PROBLEM:
Starting with the first line, transcribe the material exactly through to the last.

** RECORDS SHOWN follows **

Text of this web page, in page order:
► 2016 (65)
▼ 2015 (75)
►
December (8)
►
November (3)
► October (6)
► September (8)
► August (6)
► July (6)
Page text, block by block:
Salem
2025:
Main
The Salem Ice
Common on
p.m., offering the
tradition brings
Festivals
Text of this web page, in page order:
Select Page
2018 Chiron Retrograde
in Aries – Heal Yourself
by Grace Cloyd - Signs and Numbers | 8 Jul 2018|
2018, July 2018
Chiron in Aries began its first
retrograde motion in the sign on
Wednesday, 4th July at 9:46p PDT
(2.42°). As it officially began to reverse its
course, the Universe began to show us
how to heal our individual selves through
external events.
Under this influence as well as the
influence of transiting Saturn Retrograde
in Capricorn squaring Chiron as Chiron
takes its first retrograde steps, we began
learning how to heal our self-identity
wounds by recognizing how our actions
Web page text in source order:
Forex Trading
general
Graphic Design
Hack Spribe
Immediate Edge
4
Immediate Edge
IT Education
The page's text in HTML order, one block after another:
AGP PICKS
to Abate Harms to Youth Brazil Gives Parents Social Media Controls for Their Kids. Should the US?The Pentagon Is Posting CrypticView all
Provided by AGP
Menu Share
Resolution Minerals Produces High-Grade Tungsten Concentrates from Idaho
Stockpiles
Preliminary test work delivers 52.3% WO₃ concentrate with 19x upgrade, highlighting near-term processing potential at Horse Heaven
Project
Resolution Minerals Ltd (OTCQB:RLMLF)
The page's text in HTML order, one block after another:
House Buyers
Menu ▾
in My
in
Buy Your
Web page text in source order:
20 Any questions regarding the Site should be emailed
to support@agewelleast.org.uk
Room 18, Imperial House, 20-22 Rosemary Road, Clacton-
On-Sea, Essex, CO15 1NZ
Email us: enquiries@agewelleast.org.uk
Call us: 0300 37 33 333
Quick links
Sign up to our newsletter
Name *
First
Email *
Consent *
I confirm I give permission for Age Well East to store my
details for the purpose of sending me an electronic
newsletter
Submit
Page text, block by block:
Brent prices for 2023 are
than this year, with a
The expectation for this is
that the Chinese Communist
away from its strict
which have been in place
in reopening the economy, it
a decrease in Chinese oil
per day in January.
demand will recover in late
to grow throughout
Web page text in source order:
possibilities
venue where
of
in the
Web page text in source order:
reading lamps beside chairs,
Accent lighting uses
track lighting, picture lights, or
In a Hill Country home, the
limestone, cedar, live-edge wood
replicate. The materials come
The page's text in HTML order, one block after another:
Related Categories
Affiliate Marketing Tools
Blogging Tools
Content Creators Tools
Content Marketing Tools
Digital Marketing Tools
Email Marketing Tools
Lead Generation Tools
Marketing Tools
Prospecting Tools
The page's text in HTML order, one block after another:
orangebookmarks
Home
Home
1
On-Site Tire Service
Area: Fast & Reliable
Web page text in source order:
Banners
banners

** End of RECORDS SHOWN **

OUTPUT FOR THIS EXERCISE:
Text of this web page, in page order:
► 2016 (65)
▼ 2015 (75)
►
December (8)
►
November (3)
► October (6)
► September (8)
► August (6)
► July (6)
Page text, block by block:
Salem
2025:
Main
The Salem Ice
Common on
p.m., offering the
tradition brings
Festivals
Text of this web page, in page order:
Select Page
2018 Chiron Retrograde
in Aries – Heal Yourself
by Grace Cloyd - Signs and Numbers | 8 Jul 2018|
2018, July 2018
Chiron in Aries began its first
retrograde motion in the sign on
Wednesday, 4th July at 9:46p PDT
(2.42°). As it officially began to reverse its
course, the Universe began to show us
how to heal our individual selves through
external events.
Under this influence as well as the
influence of transiting Saturn Retrograde
in Capricorn squaring Chiron as Chiron
takes its first retrograde steps, we began
learning how to heal our self-identity
wounds by recognizing how our actions
Web page text in source order:
Forex Trading
general
Graphic Design
Hack Spribe
Immediate Edge
4
Immediate Edge
IT Education
The page's text in HTML order, one block after another:
AGP PICKS
to Abate Harms to Youth Brazil Gives Parents Social Media Controls for Their Kids. Should the US?The Pentagon Is Posting CrypticView all
Provided by AGP
Menu Share
Resolution Minerals Produces High-Grade Tungsten Concentrates from Idaho
Stockpiles
Preliminary test work delivers 52.3% WO₃ concentrate with 19x upgrade, highlighting near-term processing potential at Horse Heaven
Project
Resolution Minerals Ltd (OTCQB:RLMLF)
The page's text in HTML order, one block after another:
House Buyers
Menu ▾
in My
in
Buy Your
Web page text in source order:
20 Any questions regarding the Site should be emailed
to support@agewelleast.org.uk
Room 18, Imperial House, 20-22 Rosemary Road, Clacton-
On-Sea, Essex, CO15 1NZ
Email us: enquiries@agewelleast.org.uk
Call us: 0300 37 33 333
Quick links
Sign up to our newsletter
Name *
First
Email *
Consent *
I confirm I give permission for Age Well East to store my
details for the purpose of sending me an electronic
newsletter
Submit
Page text, block by block:
Brent prices for 2023 are
than this year, with a
The expectation for this is
that the Chinese Communist
away from its strict
which have been in place
in reopening the economy, it
a decrease in Chinese oil
per day in January.
demand will recover in late
to grow throughout
Web page text in source order:
possibilities
venue where
of
in the
Web page text in source order:
reading lamps beside chairs,
Accent lighting uses
track lighting, picture lights, or
In a Hill Country home, the
limestone, cedar, live-edge wood
replicate. The materials come
The page's text in HTML order, one block after another:
Related Categories
Affiliate Marketing Tools
Blogging Tools
Content Creators Tools
Content Marketing Tools
Digital Marketing Tools
Email Marketing Tools
Lead Generation Tools
Marketing Tools
Prospecting Tools
The page's text in HTML order, one block after another:
orangebookmarks
Home
Home
1
On-Site Tire Service
Area: Fast & Reliable
Web page text in source order:
Banners
banners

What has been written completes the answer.